# [YOUR TASK]
Every line in the data below that holds "positive" should be found and copied.

(Beginning of PROVIDED ENTRIES)

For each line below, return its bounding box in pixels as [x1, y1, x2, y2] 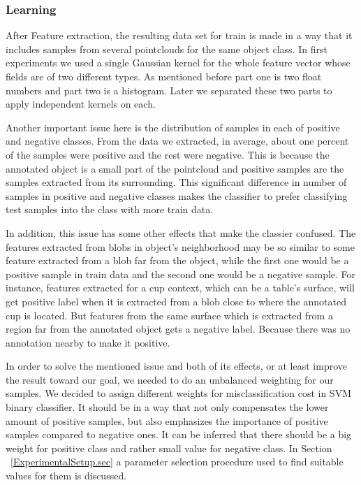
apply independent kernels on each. [6, 96, 156, 111]
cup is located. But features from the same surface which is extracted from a [6, 307, 333, 322]
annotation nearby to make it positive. [6, 335, 170, 349]
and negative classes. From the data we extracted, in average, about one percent [6, 133, 349, 148]
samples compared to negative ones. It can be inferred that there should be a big [6, 427, 352, 442]
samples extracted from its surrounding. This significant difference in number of [6, 175, 347, 189]
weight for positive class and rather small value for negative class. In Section [6, 440, 332, 455]
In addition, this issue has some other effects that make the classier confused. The [6, 225, 356, 240]
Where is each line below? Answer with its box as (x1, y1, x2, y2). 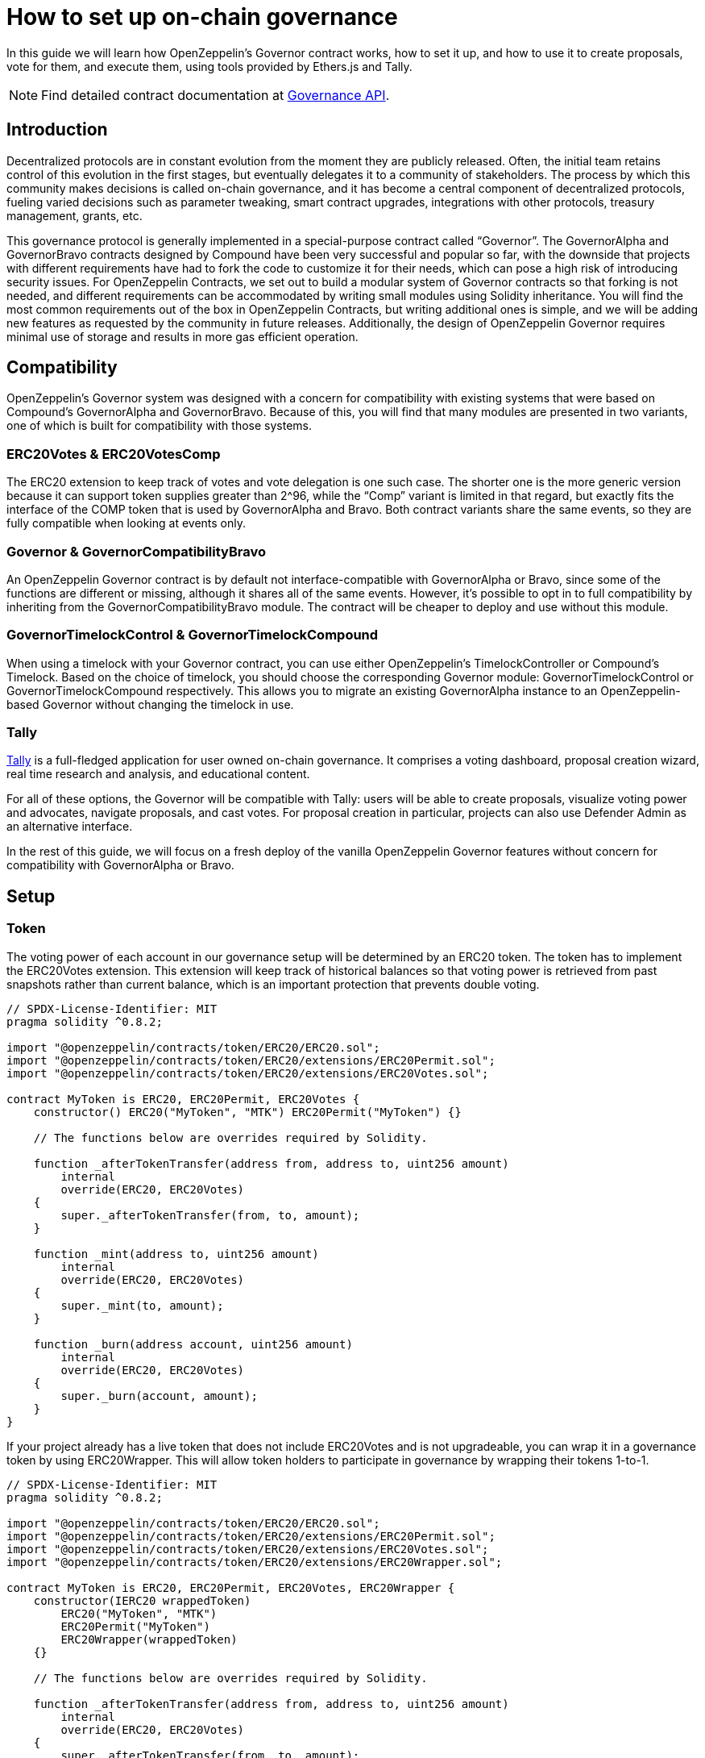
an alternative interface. (6, 819, 133, 834)
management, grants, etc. (6, 208, 143, 223)
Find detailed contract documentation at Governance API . (41, 86, 390, 103)
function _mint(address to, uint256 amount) (33, 1247, 319, 1260)
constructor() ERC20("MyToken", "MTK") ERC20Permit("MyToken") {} (33, 1105, 462, 1119)
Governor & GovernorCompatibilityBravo (6, 543, 266, 560)
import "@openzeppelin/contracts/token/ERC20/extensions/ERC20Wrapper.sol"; (6, 1555, 503, 1568)
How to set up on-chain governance (6, 3, 398, 31)
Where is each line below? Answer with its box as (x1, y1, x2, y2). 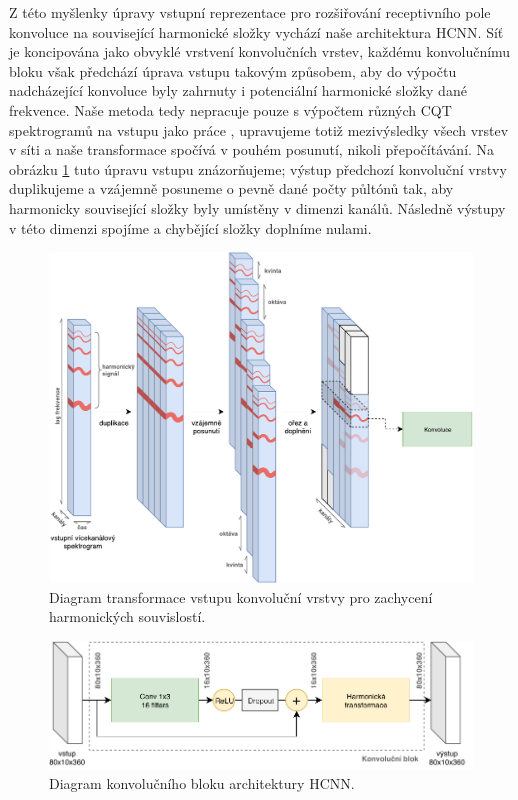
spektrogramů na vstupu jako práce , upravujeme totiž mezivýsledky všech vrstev (9, 119, 509, 140)
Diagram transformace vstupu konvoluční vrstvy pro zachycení (49, 586, 433, 607)
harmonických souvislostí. (49, 606, 206, 627)
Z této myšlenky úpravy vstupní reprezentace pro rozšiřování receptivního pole (9, 2, 491, 22)
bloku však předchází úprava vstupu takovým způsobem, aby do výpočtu (9, 60, 457, 81)
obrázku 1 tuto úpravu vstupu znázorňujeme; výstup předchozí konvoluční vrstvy (9, 158, 507, 179)
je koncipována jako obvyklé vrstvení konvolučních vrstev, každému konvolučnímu (9, 41, 511, 62)
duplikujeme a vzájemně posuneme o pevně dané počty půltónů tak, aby (9, 178, 454, 199)
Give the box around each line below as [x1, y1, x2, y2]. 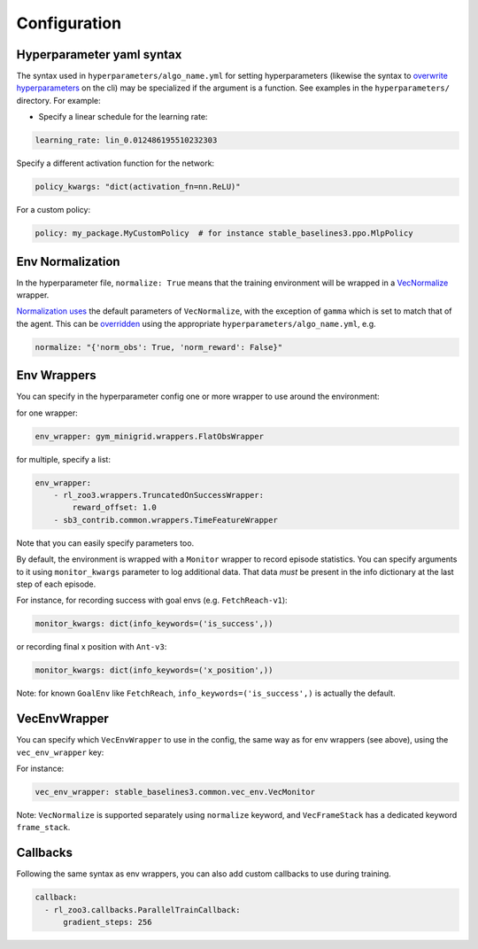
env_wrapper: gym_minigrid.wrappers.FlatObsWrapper [35, 431, 265, 441]
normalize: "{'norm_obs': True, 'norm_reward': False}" [35, 342, 283, 352]
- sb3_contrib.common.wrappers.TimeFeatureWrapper [53, 515, 278, 525]
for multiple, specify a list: [16, 454, 111, 464]
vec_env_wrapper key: [16, 747, 104, 758]
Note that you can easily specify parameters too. [16, 537, 195, 548]
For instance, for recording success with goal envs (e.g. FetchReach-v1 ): [16, 595, 288, 606]
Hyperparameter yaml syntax [16, 47, 182, 62]
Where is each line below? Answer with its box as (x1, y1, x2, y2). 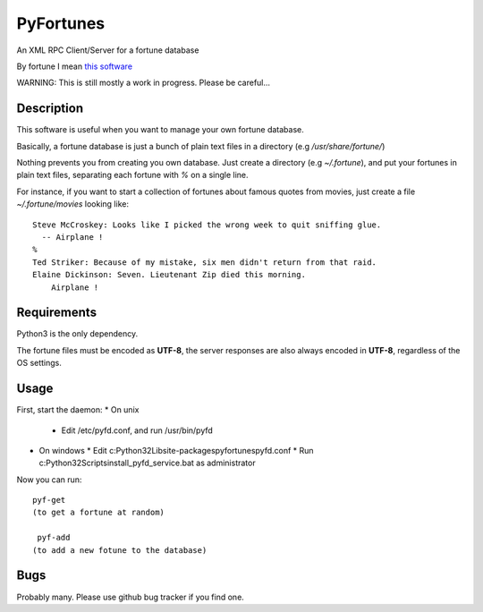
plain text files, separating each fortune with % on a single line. (16, 170, 250, 181)
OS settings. (16, 358, 63, 369)
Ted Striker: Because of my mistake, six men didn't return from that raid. (32, 257, 377, 268)
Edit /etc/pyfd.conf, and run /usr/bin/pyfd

(End of PROVIDED ENTRIES)

# [COMPLETED EXERCISE]
annotation nearby to make it positive. [6, 335, 170, 349]
weight for positive class and rather small value for negative class. In Section [6, 440, 332, 455]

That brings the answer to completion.